TASK DESCRIPTION:
Check every line of the data for the word "backup", and copy those that have it.

DATA FOR THE TASK:

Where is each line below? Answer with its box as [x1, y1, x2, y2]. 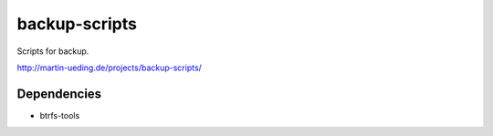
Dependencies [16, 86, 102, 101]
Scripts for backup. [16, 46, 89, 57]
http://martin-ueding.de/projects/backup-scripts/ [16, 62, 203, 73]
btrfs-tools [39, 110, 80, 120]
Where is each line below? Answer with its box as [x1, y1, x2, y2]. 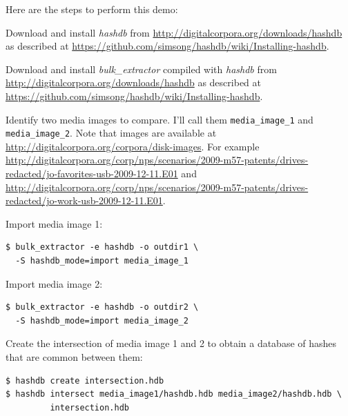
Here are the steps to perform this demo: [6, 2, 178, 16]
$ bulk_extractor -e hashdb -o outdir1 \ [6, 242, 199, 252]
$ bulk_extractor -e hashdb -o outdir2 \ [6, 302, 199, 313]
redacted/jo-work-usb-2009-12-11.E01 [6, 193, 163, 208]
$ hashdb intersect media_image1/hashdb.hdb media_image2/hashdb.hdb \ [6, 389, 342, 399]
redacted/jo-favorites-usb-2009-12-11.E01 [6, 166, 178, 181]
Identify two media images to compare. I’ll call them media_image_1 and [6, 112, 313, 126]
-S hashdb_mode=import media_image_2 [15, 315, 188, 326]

* * *

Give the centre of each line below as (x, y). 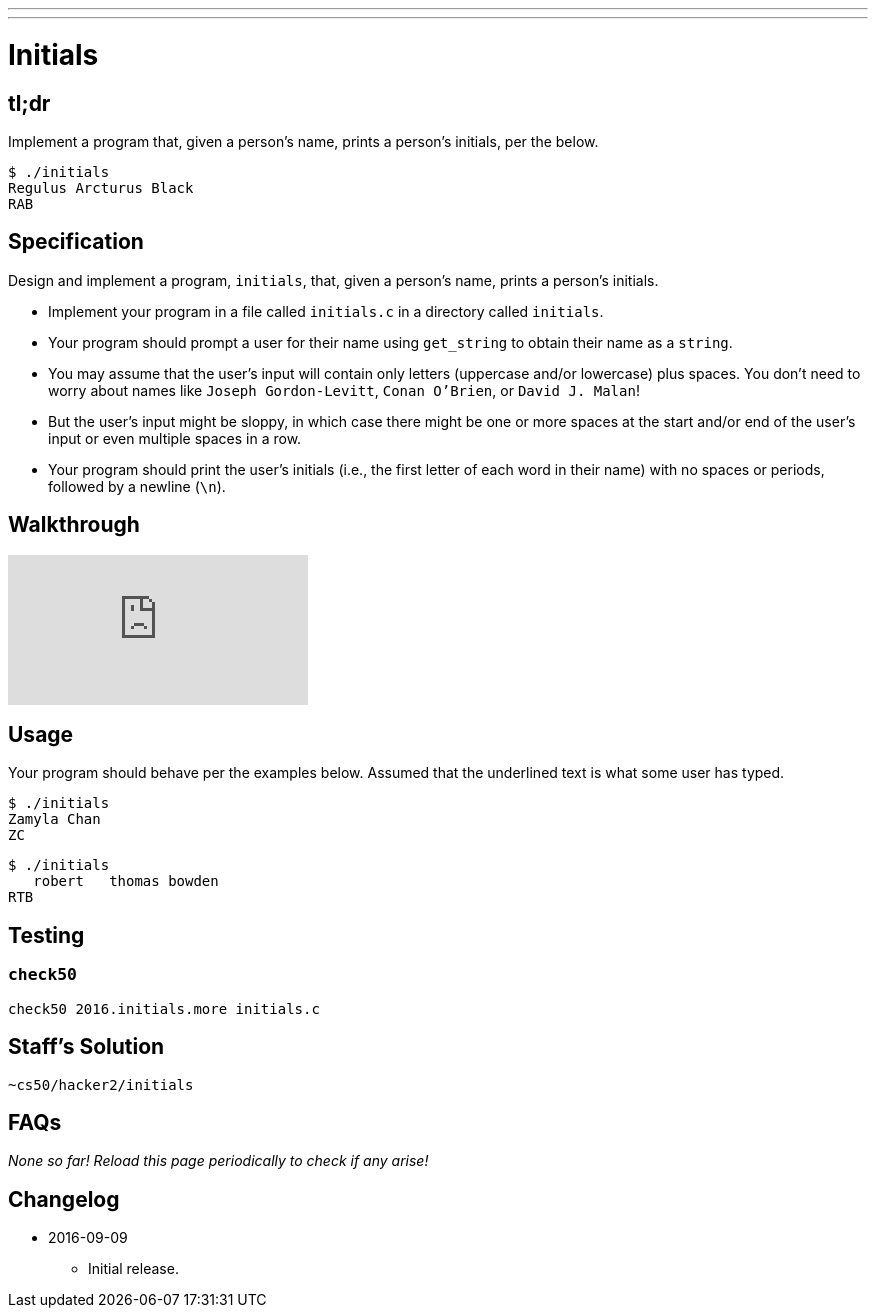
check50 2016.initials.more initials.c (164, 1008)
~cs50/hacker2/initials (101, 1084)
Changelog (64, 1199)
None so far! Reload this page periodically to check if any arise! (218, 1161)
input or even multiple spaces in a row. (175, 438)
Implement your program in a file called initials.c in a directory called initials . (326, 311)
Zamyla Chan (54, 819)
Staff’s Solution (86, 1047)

WRITTEN RESPONSE:
Scripts for backup. [16, 46, 89, 57]
http://martin-ueding.de/projects/backup-scripts/ [16, 62, 203, 73]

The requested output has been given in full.